Abbott appears unsure of himself on economics and, alarmingly, appeared yesterday to urge the Reserve Bank to spend the $9 billion gifted to it by Hockey, to intervene against the Australian dollar.
While much of the blame for the government’s problems rests with external causes, it’s much easier to be knocked off course by external events if you don’t have a clear sense of where you’re going. The impression emerging from this government is that it is led by a Prime Minister pulled in different directions by both the Coalition he leads and his own, often decidedly un-Liberal, economic views.
When Parliament resumes on February 11, Tony Abbott must be more sure of where he wants to take Australia.
Well he can hardly do much worse in 2014. He’s already killed the NBN, permanently damaged our diplomatic relations with Indonesia (Labor is also to blame for that mind you), stuffed up the Gonski reforms, is about to sign away our Internet rights and liberties with the TPP, is about to give foreign businesses the ability to sue our governments (again, thanks to the TPP), has taken money from child and aged care workers, allowed the destruction of the Great Barrier Reef… The list goes on.
Frankly, if he DOES do worse next year, I shudder to think what Australia will look like by the end of it.
“Abbott appears unsure of himself on economics”? What a turn up for the books?
Why is it, that when a Labor government is in power it seems all Right for everything that goes wrong to be sheeted home to them – but when a Coal-ition takes over, suddenly there’s “external forces at play”?
The countenancing of external factors now, are just as irrelevant as they were for Labor, surely?
I’m guessing that’s Abbott’s chickening out of his threat to sit thru Xmas is now dead in the water.
Not that ist was ever likely as good ole Aussie Abbott was doing the patriotic thing and heading off to Europe for his holidays.
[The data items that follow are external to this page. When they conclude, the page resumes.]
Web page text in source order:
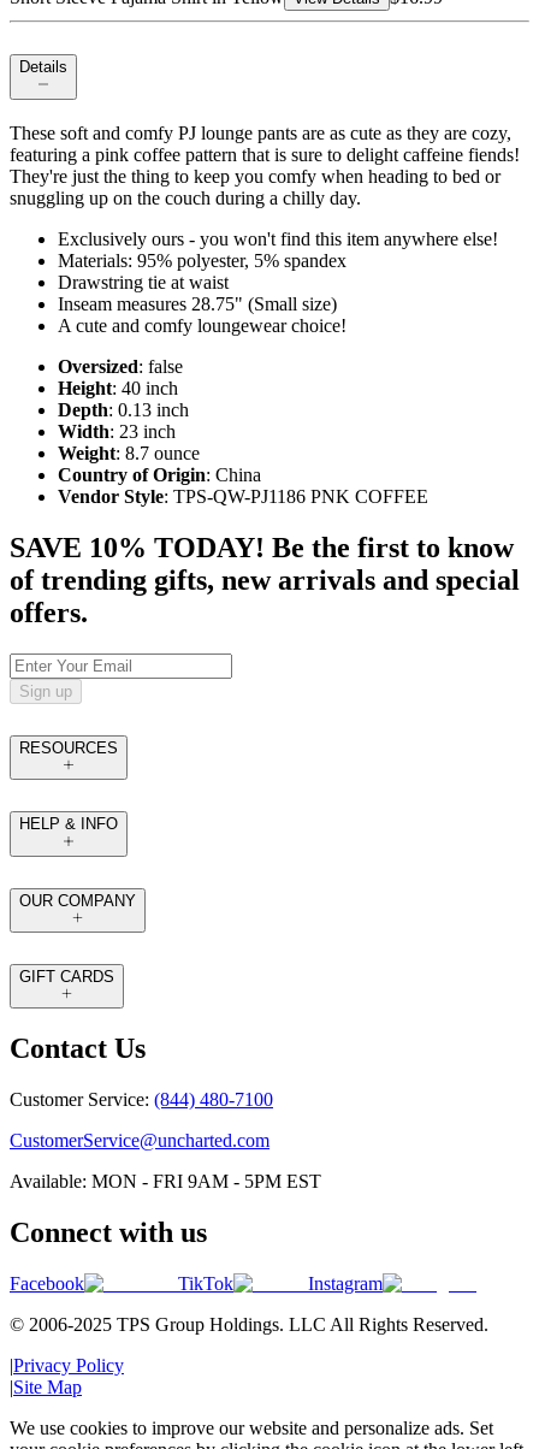
Details
These soft and comfy PJ lounge pants are as cute as they are cozy,
featuring a pink coffee pattern that is sure to delight caffeine fiends!
They're just the thing to keep you comfy when heading to bed or
snuggling up on the couch during a chilly day.
Exclusively ours - you won't find this item anywhere else!
Materials: 95% polyester, 5% spandex
Drawstring tie at waist
Inseam measures 28.75" (Small size)
A cute and comfy loungewear choice!
Oversized: false
Height: 40 inch
Depth: 0.13 inch
Width: 23 inch
Weight: 8.7 ounce
Country of Origin: China
Vendor Style: TPS-QW-PJ1186 PNK COFFEE
SAVE 10% TODAY! Be the first to know
of trending gifts, new arrivals and special
offers.
Sign up
RESOURCES
HELP & INFO
OUR COMPANY
GIFT CARDS
Contact Us
Customer Service: (844) 480-7100
CustomerService@uncharted.com
Available: MON - FRI 9AM - 5PM EST
Connect with us
Facebook TikTok
Instagram
© 2006-2025 TPS Group Holdings. LLC All Rights Reserved.
|Privacy Policy
|Site Map
We use cookies to improve our website and personalize ads. Set
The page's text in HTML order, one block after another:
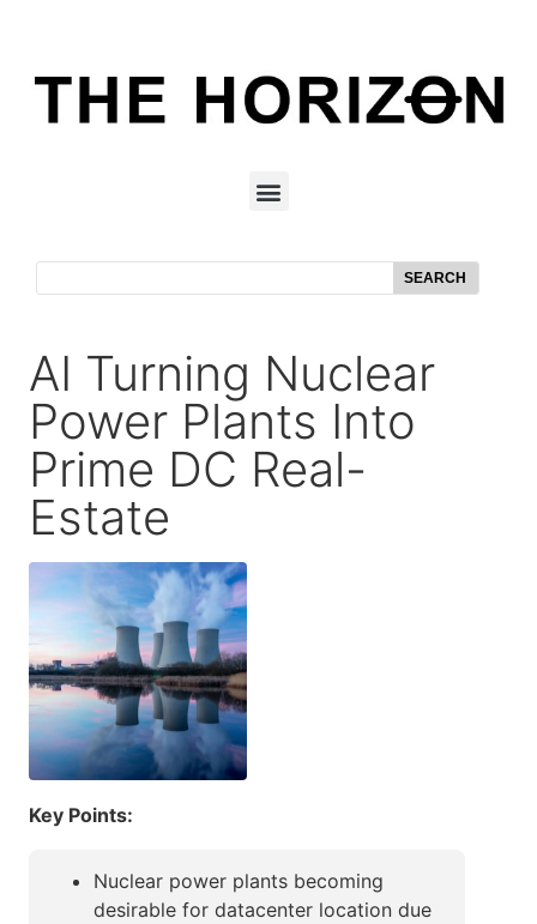
SEARCH
AI Turning Nuclear
Power Plants Into
Prime DC Real-
Estate
Key Points:
Nuclear power plants becoming
desirable for datacenter location due
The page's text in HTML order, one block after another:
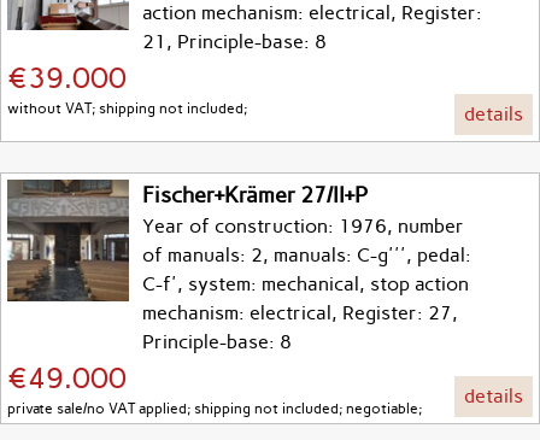
action mechanism: electrical, Register:
21, Principle-base: 8
€39.000
without VAT; shipping not included; details
Fischer+Krämer 27/II+P
Year of construction: 1976, number
of manuals: 2, manuals: C-g''', pedal:
C-f', system: mechanical, stop action
mechanism: electrical, Register: 27,
Principle-base: 8
€49.000
private sale/no VAT applied; shipping not included; negotiable;
details

Oh well at least his absence will raise the decency quotient in Australia but what has Europe done wrong to deserve his presence
I mean how bad can you be when you make Hockey look good by comparison
Crikey, calling this government “new” is a misnomer. It is actually a tired and discredited old government, lurching like zombies out of the political grave of John Howard. Except for a couple of yapping young mediocrities whose names slip me at the moment the rest are dusted off old guard for whom the clock stopped in 2007. At least during the Rudd-Gillard period there was, in spite of Labor’s internal turmoil, some semblance of progressive governance. How this country has fallen!